Hari itu adalah hari pertama bagi siswa siswi SD, SMP, dan SMA, menikmati hari libur setelah berjuang demi memperindah nilai raport mereka dengan nilai yang bagus. Sejak rani dengan Egy putus, Rani kurang tahu dengan gaya hidup Egy yang baru. Ternyata Egy berubah. Meski mereka tetap dekat namun Rani belum memasuki seluk beluk kehidupan Egy yang baru.

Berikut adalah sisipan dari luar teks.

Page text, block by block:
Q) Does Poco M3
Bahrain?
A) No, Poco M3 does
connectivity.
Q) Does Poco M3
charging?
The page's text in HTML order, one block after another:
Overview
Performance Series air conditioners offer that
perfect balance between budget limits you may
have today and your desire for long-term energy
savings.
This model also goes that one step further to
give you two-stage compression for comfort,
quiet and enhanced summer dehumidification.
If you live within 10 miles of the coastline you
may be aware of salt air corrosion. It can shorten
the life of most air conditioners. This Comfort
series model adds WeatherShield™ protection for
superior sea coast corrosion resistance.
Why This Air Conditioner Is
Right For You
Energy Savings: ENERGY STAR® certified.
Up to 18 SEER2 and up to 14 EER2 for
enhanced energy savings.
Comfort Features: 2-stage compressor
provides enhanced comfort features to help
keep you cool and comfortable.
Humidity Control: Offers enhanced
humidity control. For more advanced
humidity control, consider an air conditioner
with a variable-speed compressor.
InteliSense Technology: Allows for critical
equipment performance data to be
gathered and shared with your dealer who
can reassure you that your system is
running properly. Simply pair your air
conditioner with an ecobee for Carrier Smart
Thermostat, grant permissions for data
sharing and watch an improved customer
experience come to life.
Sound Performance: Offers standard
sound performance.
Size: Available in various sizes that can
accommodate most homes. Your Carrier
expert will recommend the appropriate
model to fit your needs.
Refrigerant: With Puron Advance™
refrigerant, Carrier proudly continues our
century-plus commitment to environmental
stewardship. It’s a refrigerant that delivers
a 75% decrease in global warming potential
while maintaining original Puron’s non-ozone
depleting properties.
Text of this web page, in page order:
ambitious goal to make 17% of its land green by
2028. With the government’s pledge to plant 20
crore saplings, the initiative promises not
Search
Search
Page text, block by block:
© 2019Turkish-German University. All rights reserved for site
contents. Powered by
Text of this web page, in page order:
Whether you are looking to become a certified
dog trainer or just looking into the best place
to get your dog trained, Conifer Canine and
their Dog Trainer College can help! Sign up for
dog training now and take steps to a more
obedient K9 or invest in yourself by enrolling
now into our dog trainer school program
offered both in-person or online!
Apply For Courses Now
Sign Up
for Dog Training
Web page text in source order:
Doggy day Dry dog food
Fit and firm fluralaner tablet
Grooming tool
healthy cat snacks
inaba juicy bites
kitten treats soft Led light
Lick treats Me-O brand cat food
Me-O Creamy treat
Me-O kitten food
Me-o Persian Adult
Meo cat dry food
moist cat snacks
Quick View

Karena Rani rsa itu bukan hak dia lagi.

***

Tiga hari kemudian, Rani ingin bertemu dengan Egy, ia pun menelfon Egy pada saat itu juga.
“ya, hallo.” Sapa Egy dari seberang sana.
“hallo, Gy, kita bisa ketemuan gak? “
“hari ini?”
“iya, bisa ngga?”
“waduh sorry Ran, aku ngga bisa, aku mau ke studio”
“ngapain Gy?”
“mau ngumpul sama anak anak fotografer. Aku kan mulai ikut itu.”
“emang itu nyangkut plajaran? Bukannya kamu suka nggambar yah?”
“ngga sih, aku Cuma mau tau aja kehidupan anak fotografer itu kaya apa. Iya , tapi kan nggak salah kalo aku juga mau ikutan”
“iya sih, jadi ngga bisa nih?”
“iya, maaf yah sayang. Kalo ada waktu ntar Aku ke rumahmu deh. Oke “
“hmm, ya sudah deh.

Telefon pun berakhir, Rani sedikit kecewa, Egy begitu sibuk dengan urusan fotografernya. Sudah tiga hari ini Egy tidak pernah ada waktu  untuk Rani. Rani pun sharing pada salah satu sahabat Egy, cowok itu bernama Zeva,  dan selama Egy sibuk dengan urusan barunya Zeva lah yang menemani Zani. Dan pada hari ini Zeva berjanji akan mengajak Rani jalan, sebagai pengganti Egy. Meskipun Zeva tahu, Rani tak akan menggantikan kebahagiaan yang di beri oleh Egy, jika Egy mau menemani Rani jalan jalan.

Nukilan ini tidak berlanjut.